2002) as well as glial cells (Cottagnoud et al. 2003). On the other hand, in recent studies Traub et al. (2004) demonstrated that the pro-inflammatory activity of MDP could be due to its contamination with LPS, as recombinant MDP not contaminated with endotoxin was not able to stimulate whole blood cells and isolated human monocytes alone. However, it still strongly synergised with LPS to induce cytokine production (Cottagnoud et al. 2003; Traub et al. 2004).

The role of PGN and MDP in the mechanisms of CNS infections has been scarcely studies so far. Nevertheless, the existing evidence suggests that they may play a role in the initiation of the inflammatory response in CNS. In a rabbit model of meningitis, intrathecal injection of MDP triggered TNF-α release and subsequent infiltration of leukocytes (Burroughs et al.

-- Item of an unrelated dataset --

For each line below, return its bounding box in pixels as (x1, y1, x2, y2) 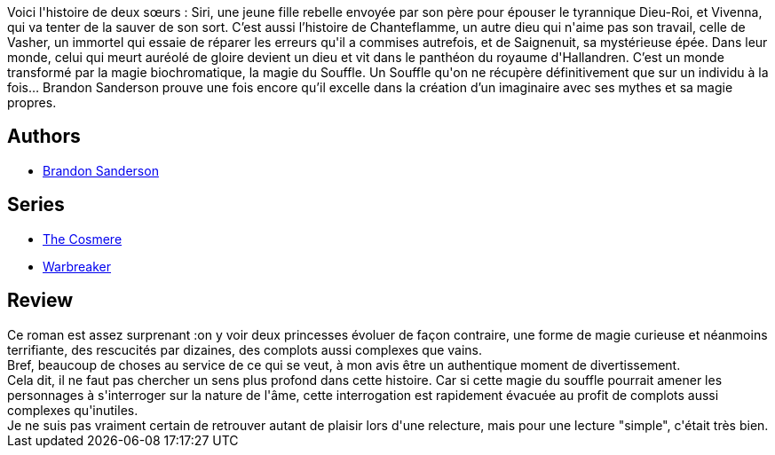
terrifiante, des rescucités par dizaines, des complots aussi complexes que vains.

1992; Cottagnoud et al. 2003). In glial cells, MDP was shown to induce PGD2 production (Yamamoto et al. 1988) and to potentiate the cytokine (IFN-γ, IL-1β)-induced iNOS activation and NO production in primary rat astrocytes (Trajkovic et al. 2000).

In the present study we investigated the role of MDP in glia activation. Especially, we were interested whether MDP could act in synergy with LTA in glia and what would be the intra- and extracellular mechanisms involved.